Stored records

=== Begin Enclosure ===

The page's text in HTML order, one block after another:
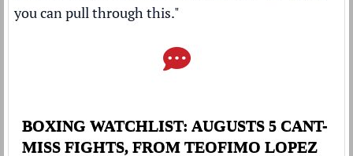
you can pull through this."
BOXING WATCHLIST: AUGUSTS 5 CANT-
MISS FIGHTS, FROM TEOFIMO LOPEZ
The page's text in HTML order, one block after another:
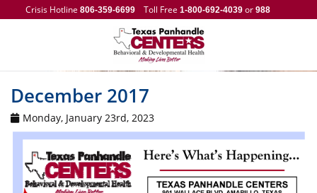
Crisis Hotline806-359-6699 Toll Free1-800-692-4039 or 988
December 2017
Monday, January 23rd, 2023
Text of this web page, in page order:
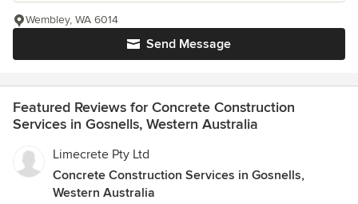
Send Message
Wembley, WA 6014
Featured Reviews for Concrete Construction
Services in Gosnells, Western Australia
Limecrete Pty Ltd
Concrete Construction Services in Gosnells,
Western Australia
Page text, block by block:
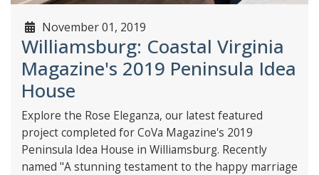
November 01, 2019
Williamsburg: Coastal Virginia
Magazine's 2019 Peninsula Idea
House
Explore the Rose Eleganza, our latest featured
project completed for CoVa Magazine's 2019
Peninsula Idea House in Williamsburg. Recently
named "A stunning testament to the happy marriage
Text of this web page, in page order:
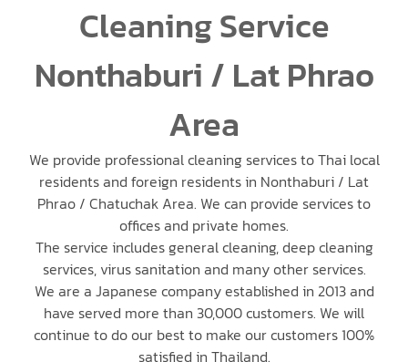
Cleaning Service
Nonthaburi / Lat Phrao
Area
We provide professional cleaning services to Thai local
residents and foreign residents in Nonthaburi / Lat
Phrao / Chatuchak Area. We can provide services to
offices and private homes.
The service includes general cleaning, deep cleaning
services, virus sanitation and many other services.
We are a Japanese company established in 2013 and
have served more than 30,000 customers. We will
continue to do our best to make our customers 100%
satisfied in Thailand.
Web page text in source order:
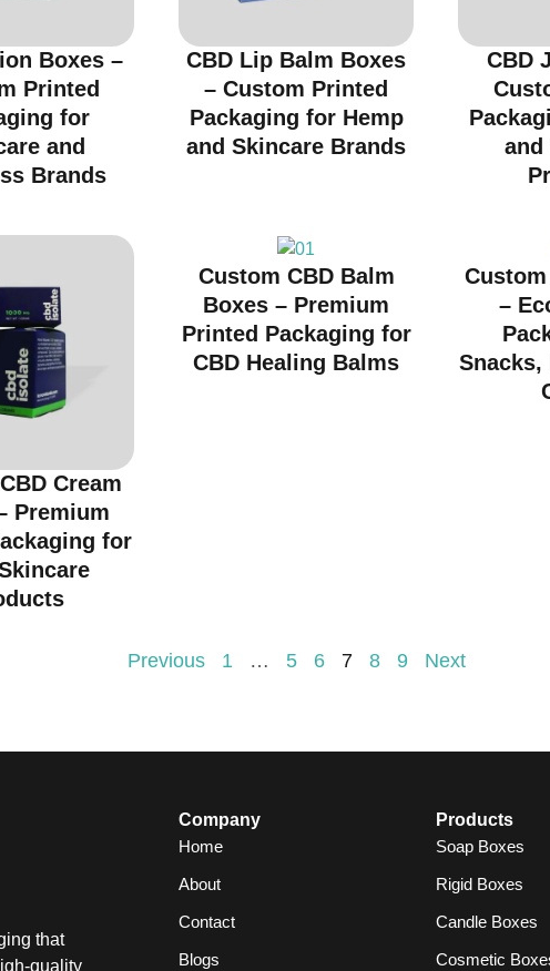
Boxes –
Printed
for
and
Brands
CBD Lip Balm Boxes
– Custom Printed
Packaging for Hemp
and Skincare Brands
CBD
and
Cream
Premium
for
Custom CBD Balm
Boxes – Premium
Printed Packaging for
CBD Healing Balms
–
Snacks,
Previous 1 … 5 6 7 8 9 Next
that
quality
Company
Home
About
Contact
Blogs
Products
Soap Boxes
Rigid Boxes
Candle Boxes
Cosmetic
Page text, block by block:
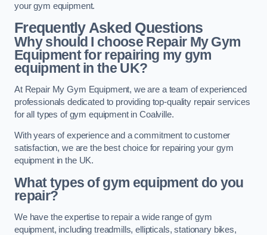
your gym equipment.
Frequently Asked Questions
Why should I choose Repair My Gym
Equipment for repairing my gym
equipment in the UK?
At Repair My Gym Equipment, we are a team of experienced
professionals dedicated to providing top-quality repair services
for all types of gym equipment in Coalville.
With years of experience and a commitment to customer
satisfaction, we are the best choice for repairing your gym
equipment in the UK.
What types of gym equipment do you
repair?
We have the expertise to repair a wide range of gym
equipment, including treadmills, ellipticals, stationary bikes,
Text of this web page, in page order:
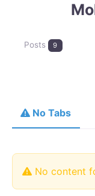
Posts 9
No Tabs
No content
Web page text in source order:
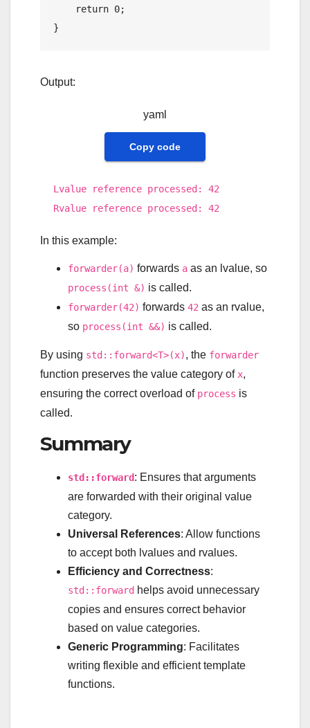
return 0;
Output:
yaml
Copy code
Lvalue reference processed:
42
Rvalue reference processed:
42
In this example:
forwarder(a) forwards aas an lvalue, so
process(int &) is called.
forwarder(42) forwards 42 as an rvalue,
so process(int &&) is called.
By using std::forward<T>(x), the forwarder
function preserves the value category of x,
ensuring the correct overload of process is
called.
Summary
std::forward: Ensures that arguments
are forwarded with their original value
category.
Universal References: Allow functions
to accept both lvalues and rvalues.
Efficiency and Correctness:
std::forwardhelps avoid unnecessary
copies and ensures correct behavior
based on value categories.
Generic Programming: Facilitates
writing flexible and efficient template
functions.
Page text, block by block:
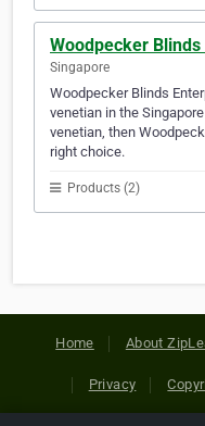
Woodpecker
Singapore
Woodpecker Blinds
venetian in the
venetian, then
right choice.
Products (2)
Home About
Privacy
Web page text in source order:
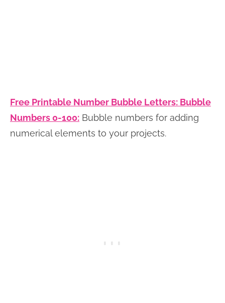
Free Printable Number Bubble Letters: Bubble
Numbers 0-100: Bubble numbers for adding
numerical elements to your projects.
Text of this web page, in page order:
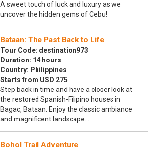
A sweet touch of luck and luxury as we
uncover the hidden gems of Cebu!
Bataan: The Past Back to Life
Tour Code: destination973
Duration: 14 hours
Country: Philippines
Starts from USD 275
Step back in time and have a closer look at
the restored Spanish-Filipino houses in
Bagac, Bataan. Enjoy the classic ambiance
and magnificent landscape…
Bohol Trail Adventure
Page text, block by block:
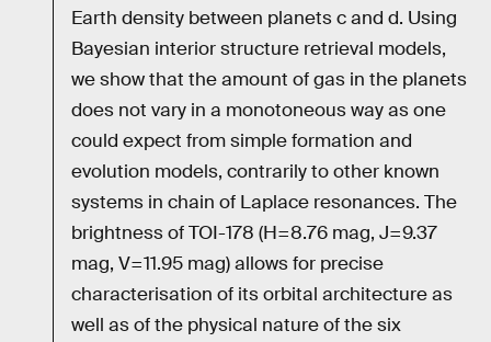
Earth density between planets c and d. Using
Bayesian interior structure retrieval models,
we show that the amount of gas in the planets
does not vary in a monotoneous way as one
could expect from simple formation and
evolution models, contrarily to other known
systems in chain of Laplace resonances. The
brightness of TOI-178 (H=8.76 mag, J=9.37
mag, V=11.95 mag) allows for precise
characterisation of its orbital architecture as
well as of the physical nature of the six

=== End Enclosure ===
=== Begin Enclosure ===

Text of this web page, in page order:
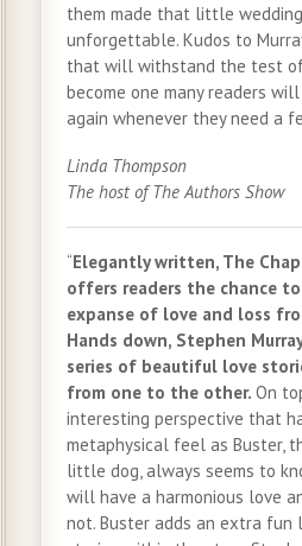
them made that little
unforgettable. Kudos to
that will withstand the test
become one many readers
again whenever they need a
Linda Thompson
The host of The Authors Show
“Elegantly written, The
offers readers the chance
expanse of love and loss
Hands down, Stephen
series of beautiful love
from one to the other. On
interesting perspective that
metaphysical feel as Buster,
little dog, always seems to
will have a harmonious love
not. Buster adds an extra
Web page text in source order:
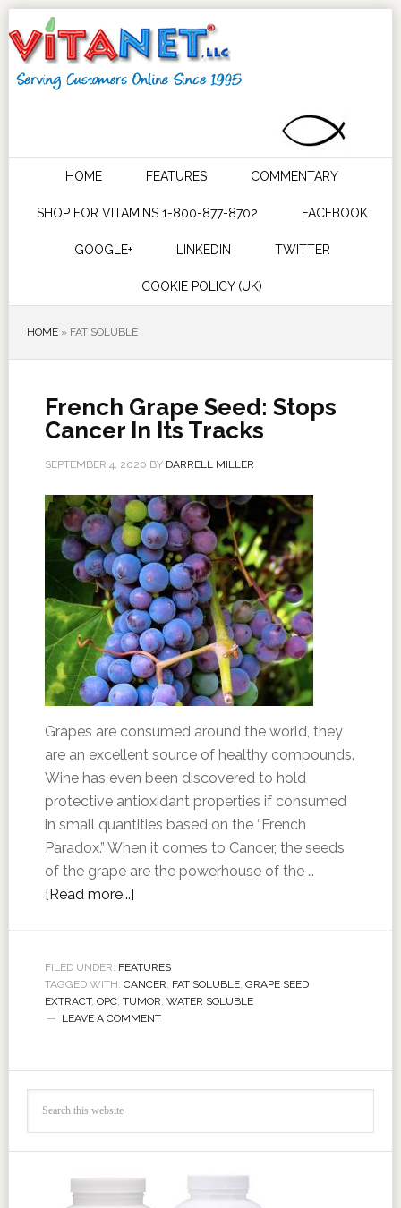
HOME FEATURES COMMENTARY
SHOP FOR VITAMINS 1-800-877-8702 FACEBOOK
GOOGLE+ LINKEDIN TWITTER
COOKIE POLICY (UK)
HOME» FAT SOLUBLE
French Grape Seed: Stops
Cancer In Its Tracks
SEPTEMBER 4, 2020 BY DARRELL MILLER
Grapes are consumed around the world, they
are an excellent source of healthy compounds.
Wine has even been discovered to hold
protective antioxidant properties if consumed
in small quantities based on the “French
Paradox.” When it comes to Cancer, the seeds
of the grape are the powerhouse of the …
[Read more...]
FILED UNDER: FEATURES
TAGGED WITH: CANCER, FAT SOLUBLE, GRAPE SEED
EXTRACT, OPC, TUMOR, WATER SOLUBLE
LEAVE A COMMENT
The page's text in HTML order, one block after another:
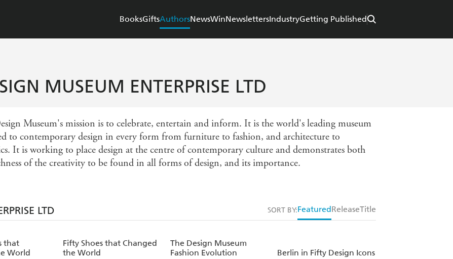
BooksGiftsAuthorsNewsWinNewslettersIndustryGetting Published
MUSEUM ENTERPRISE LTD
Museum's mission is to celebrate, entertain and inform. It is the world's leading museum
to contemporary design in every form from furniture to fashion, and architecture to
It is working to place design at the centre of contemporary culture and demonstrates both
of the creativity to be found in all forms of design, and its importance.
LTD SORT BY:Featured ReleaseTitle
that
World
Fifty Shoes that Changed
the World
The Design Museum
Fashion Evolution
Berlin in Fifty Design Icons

=== End Enclosure ===
=== Begin Enclosure ===

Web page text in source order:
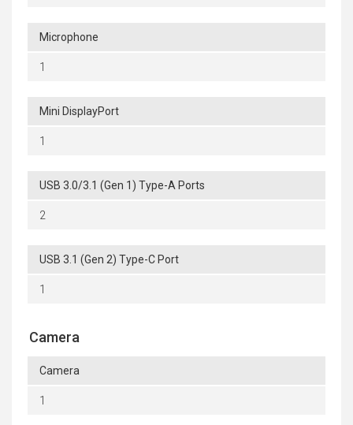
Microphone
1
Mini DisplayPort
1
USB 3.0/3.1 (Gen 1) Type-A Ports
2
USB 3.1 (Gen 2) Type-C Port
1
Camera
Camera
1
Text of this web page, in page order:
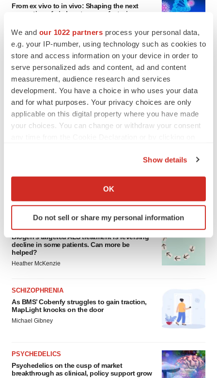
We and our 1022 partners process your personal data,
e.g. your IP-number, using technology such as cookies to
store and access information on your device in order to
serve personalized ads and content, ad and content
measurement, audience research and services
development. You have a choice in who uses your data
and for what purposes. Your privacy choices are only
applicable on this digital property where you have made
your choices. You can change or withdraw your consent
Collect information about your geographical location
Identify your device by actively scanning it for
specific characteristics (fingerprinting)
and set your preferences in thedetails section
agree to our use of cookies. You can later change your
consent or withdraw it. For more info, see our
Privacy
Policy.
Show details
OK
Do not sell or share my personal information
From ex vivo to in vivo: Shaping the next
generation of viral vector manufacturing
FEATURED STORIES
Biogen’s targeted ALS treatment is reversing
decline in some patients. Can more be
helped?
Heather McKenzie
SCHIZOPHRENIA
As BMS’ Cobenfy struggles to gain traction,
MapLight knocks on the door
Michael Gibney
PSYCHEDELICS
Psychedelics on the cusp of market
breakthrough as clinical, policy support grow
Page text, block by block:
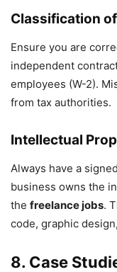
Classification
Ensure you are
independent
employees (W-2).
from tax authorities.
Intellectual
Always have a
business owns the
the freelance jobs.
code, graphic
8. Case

=== End Enclosure ===

What is required:
Write down exactly what the lines above say, from the line holding "Universal References: Allow functions" through the line holding "numerical elements to your projects.", and nothing more. Do not copy the pictures.

Solution to the exercise:
Universal References: Allow functions
to accept both lvalues and rvalues.
Efficiency and Correctness:
std::forwardhelps avoid unnecessary
copies and ensures correct behavior
based on value categories.
Generic Programming: Facilitates
writing flexible and efficient template
functions.
Page text, block by block:
Woodpecker
Singapore
Woodpecker Blinds
venetian in the
venetian, then
right choice.
Products (2)
Home About
Privacy
Web page text in source order:
Free Printable Number Bubble Letters: Bubble
Numbers 0-100: Bubble numbers for adding
numerical elements to your projects.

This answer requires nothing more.